La historia del Daiquiri

En la misma escalinata del avión, en mi primera visita a Cuba, pude sentir el encanto del Caribe. La brisa se mecía entre las diferentes tonalidades del intenso azul del cielo y el mar. Complementaba el cuadro una brillante luz de pleno sol, que lo alumbraba todo con dorado resplandor.

Creo que venía predispuesto para disfrutar del placer de la naturaleza, influenciado por el Almirante de la Mar Océano, don Cristóbal Colón, quien fue el primero en entusiasmarse con esta isla al calificarla como “el lugar más hermoso que ojos jamás hayan visto”.

El primer capítulo de la historia del Daiquirí, sabroso y sensual cóctel, fue escrito en medio del mágico encuentro de dos mundos diferentes, en 1493, cuando los embajadores del placer intercambiaron la transparencia de las volutas del tabaco por el ardiente dulce de la caña de azúcar y por supuesto, su hijo predilecto, el ron, el verdadero ciclón del Caribe.

La gente de Cuba es entrañable, los buenos amigos se encargaron de que mi estadía, con fines académicos, fuera realmente inolvidable. Recorrimos literalmente de palma a palma “La Habana Vieja”, y a través de sabios relatos pude transportarme a finales del siglo XVIII, en pleno barrio de Monserrate, al lugar del más famoso bebedero de todo el Caribe: “La Piña de Plata”. Dos arcos de sillar nos señalaban uno la calle del Obispo y el otro a la calle O’Reilly, en medio una hermosa plaza donde se lucía con sus puertas abiertas, en clara señal de amistad, este famoso lugar, ofreciendo a los sedientos jugos, infusiones y un incomparable trago del ardiente ron.

Con el paso de los años, en 1771, vino la época del hielo. Don Francisco de Arango y Parreño presentó una solicitud para traer a esta bella ciudad la maravilla del frío, “para que los habaneros puedan gozar cabalmente del clamoroso estío”. El señor Gobernador, Marqués de Someruelos, aprobó la iniciativa. Primero se lo importó desde Veracruz y Boston, pero en 1805, el “rey del hielo”, el gringo Tudor, obtuvo el monopolio de su fabricación en Cuba. Los alegres bebedores de ron comenzaron a probar las alternativas con el nuevo y frío elemento, compitiendo con sorbetes, nieve endulzada y helados. La Piña de Plata estaba en todo su esplendor.

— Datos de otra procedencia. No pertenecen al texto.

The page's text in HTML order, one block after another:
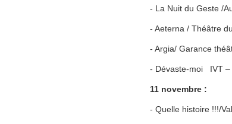
- La Nuit du Geste /
- Aeterna / Théâtre
- Argia/ Garance
- Dévaste-moi IVT –
11 novembre :
- Quelle histoire !!!/
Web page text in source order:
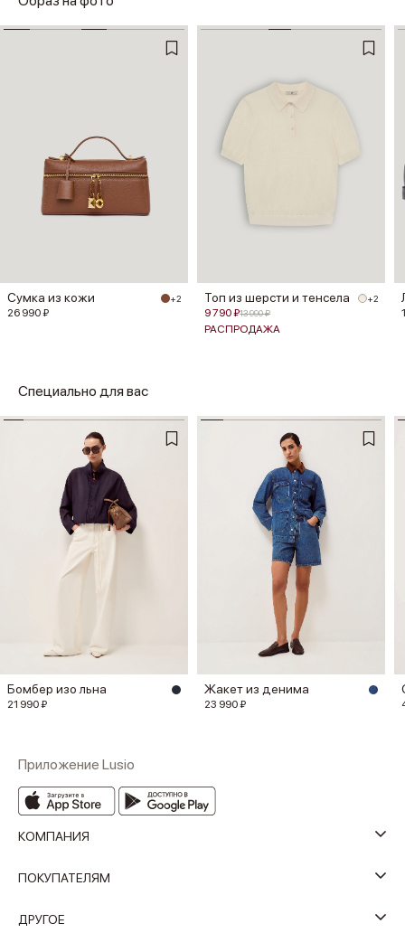
Сумка из кожи +2
26 990 ₽
Топ из шерсти и тенсела +2
9 790 ₽13 990 ₽
РАСПРОДАЖА
Специально для вас
Бомбер изо льна
21 990 ₽
Жакет из денима
23 990 ₽
Приложение Lusio
КОМПАНИЯ
ПОКУПАТЕЛЯМ
ДРУГОЕ
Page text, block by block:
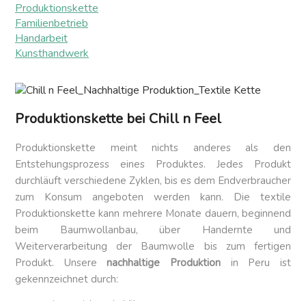
Produktionskette
Familienbetrieb
Handarbeit
Kunsthandwerk
Produktionskette bei Chill n Feel
Produktionskette meint nichts anderes als den
Entstehungsprozess eines Produktes. Jedes Produkt
durchläuft verschiedene Zyklen, bis es dem Endverbraucher
zum Konsum angeboten werden kann. Die textile
Produktionskette kann mehrere Monate dauern, beginnend
beim Baumwollanbau, über Handernte und
Weiterverarbeitung der Baumwolle bis zum fertigen
Produkt. Unserenachhaltige Produktion in Peru ist
gekennzeichnet durch:
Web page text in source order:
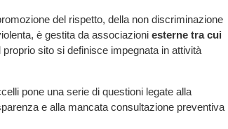
del rispetto, della non discriminazione
è gestita da associazioni esterne tra cui
proprio sito si definisce impegnata in attività
pone una serie di questioni legate alla
e alla mancata consultazione preventiva
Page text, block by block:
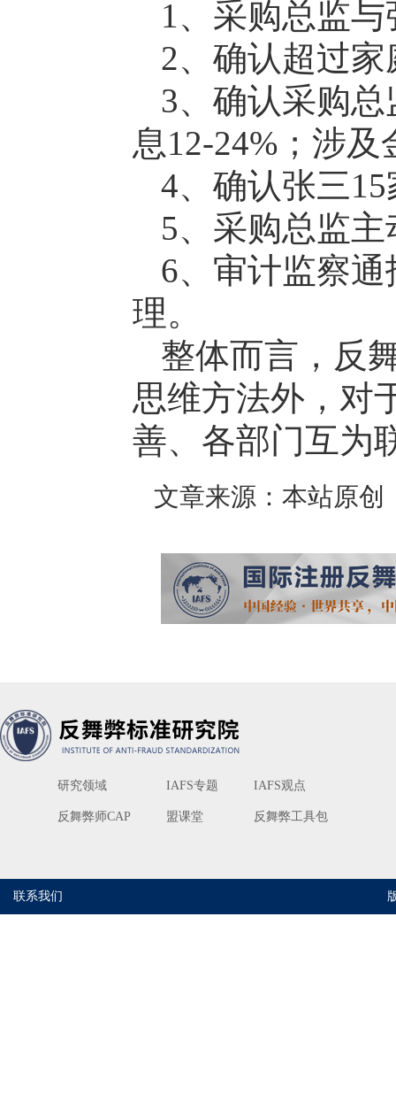
1、采购总监
2、确认超过
3、确认采购
息12-24%；涉及
4、确认张三
5、采购总监
6、审计监察
理。
整体而言，反
思维方法外，对
善、各部门互为
文章来源：本站原创
研究领域
反舞弊师CAP
IAFS专题
盟课堂
IAFS观点
反舞弊工具包
联系我们
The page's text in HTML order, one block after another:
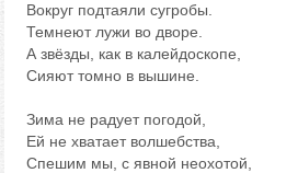
Вокруг подтаяли сугробы.
Темнеют лужи во дворе.
А звёзды, как в калейдоскопе,
Сияют томно в вышине.
Зима не радует погодой,
Ей не хватает волшебства,
Спешим мы, с явной неохотой,
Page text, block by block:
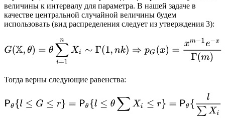
величины к интервалу для параметра. В нашей задаче в
качестве центральной случайной величины будем
использовать (вид распределения следует из утверждения 3):
Тогда верны следующие равенства:
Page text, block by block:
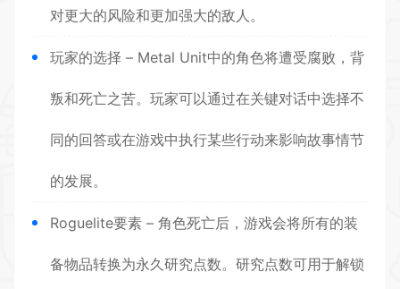
对更大的风险和更加强大的敌人。
玩家的选择 – Metal Unit中的角色将遭受腐败，背
叛和死亡之苦。玩家可以通过在关键对话中选择不
同的回答或在游戏中执行某些行动来影响故事情节
的发展。
Roguelite要素 – 角色死亡后，游戏会将所有的装
备物品转换为永久研究点数。研究点数可用于解锁
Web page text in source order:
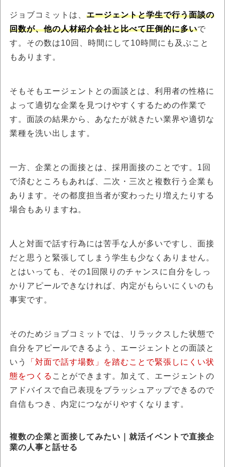
ジョブコミットは、 エージェントと学生で行う面談の
回数が、他の人材紹介会社と比べて圧倒的に多いで
す。その数は10回、時間にして10時間にも及ぶこと
もあります。
そもそもエージェントとの面談とは、利用者の性格に
よって適切な企業を見つけやすくするための作業で
す。面談の結果から、あなたが就きたい業界や適切な
業種を洗い出します。
一方、企業との面接とは、採用面接のことです。1回
で済むところもあれば、二次・三次と複数行う企業も
あります。その都度担当者が変わったり増えたりする
場合もありますね。
人と対面で話す行為には苦手な人が多いですし、面接
だと思うと緊張してしまう学生も少なくありません。
とはいっても、その1回限りのチャンスに自分をしっ
かりアピールできなければ、内定がもらいにくいのも
事実です。
そのためジョブコミットでは、リラックスした状態で
自分をアピールできるよう、エージェントとの面談と
いう
「対面で話す場数」を踏むことで緊張しにくい状
態をつくる ことができます。加えて、エージェントの
アドバイスで自己表現をブラッシュアップできるので
自信もつき、内定につながりやすくなります。
複数の企業と面接してみたい｜就活イベントで直接企
業の人事と話せる
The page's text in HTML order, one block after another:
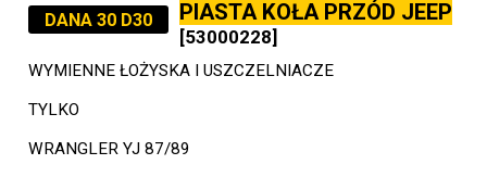
PIASTA KOŁA PRZÓD JEEP
DANA 30 D30
[53000228]
WYMIENNE ŁOŻYSKA I USZCZELNIACZE
TYLKO
WRANGLER YJ 87/89
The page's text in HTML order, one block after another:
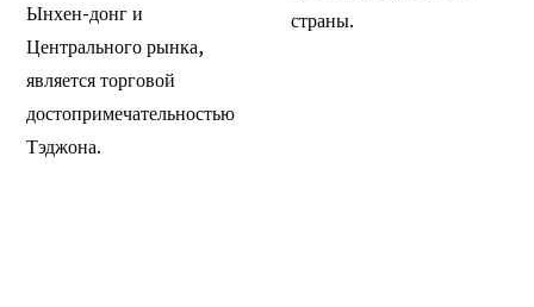
Ынхен-донг и
Центрального рынка,
является торговой
достопримечательностью
Тэджона.
страны.
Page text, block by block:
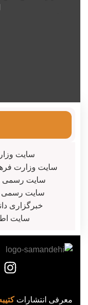
سایت
سایت وزارت
سایت رسمی
سایت رسمی
خبرگزاری
سایت
معرفی انتشارات
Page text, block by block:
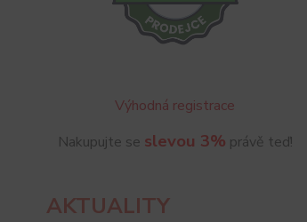
Výhodná registrace
Nakupujte se slevou 3% právě teď!
AKTUALITY
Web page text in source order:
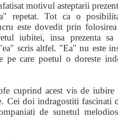
motivul asteptarii
repetat. Tot ca o
este dovedit prin
iubitei, insa prezenta sa
scris altfel. "Ea" nu este
pe care poetul o doreste
cuprind acest vis de
Cei doi indragostiti
de sunetul
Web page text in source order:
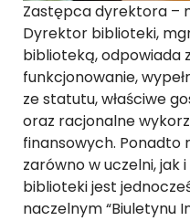
Zastępca dyrektora –
Dyrektor biblioteki,
biblioteką, odpowiada
funkcjonowanie,
ze statutu, właściwe
oraz racjonalne
finansowych.
zarówno w uczelni, jak
biblioteki jest
naczelnym “Biuletynu
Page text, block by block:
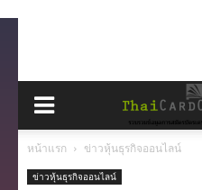
หน้าแรก ข่าวหุ้นธุรกิจออนไลน์
ข่าวหุ้นธุรกิจออนไลน์
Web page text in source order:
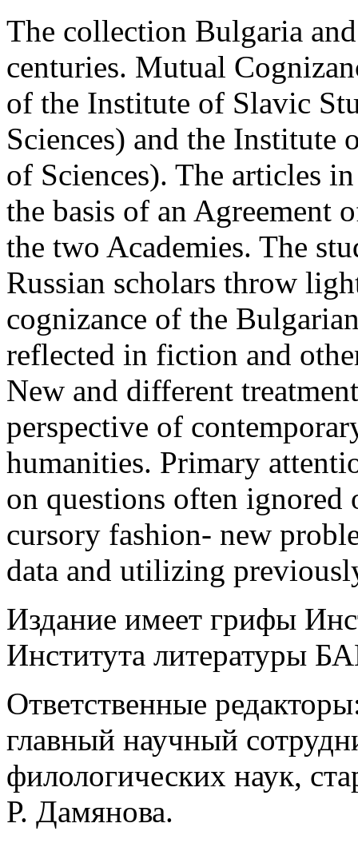
The collection Bulgaria
centuries. Mutual
of the Institute of Slavic
Sciences) and the
of Sciences). The articles
the basis of an Agreement
the two Academies. The
Russian scholars throw
cognizance of the
reflected in fiction and
New and different
perspective of
humanities. Primary
on questions often
cursory fashion- new
data and utilizing
Издание имеет грифы
Института литературы
Ответственные
главный научный
филологических наук,
Р. Дамянова.
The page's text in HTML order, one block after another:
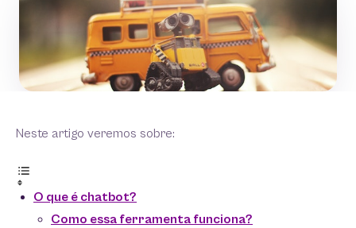
Neste artigo veremos sobre:
O que é chatbot?
Como essa ferramenta funciona?
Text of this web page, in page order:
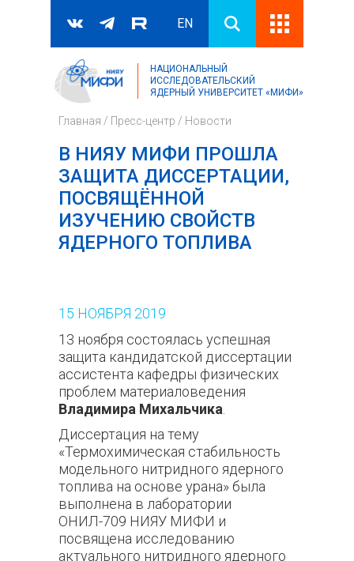
Форма поиска
Поиск
EN
НАЦИОНАЛЬНЫЙ
ИССЛЕДОВАТЕЛЬСКИЙ
ЯДЕРНЫЙ УНИВЕРСИТЕТ «МИФИ»
Главная / Пресс-центр / Новости
В НИЯУ МИФИ ПРОШЛА
ЗАЩИТА ДИССЕРТАЦИИ,
ПОСВЯЩЁННОЙ
ИЗУЧЕНИЮ СВОЙСТВ
ЯДЕРНОГО ТОПЛИВА
15 НОЯБРЯ 2019
13 ноября состоялась успешная
защита кандидатской диссертации
ассистента кафедры физических
проблем материаловедения
Владимира Михальчика
Диссертация на тему
«Термохимическая стабильность
модельного нитридного ядерного
топлива на основе урана» была
выполнена в лаборатории
ОНИЛ-709 НИЯУ МИФИ и
посвящена исследованию
актуального нитридного ядерного

A mediados del siglo XIX, en pleno Paseo del Prado, reinaba Cecilia Valdés, otro mito trascendente, una sensacional mulata con cuerpo de guitarra que fue símbolo en el proceso de abolición de la esclavitud. Me explicaron que su memoria romántica y ardiente se conserva intacta en la formula del Daiquirí.

Estaba naciendo la “cubanía”, con sus acentos de piel morena, criolla, sonora, con ritmo, sandunga y tumbao, en medio de un multicolor abanico de frutas tropicales, canistel, anón, mamey, hicaco, guanábana, guayaba, piña, que hicieron la delicia de la naciente heladería. Cerca, expectante y atento, el ron estaba dispuesto a mezclarse en horchatas, batidos y refrescos para crear una gran variedad de exóticas bebidas.

En el año 1896, en Daiquirí, un paraje del oriente cubano, trabajaba un joven ingeniero americano llamado Jennings Cox, que en sus horas libres mezclaba todo tipo de ingredientes con el ron, buscando una formula especial para su gusto. Hasta que dio en el clavo con la simpleza del jugo de limón, azúcar, hielo triturado y bastante ron. Finalizó sus ensayos, había encontrado el rum sour ideal.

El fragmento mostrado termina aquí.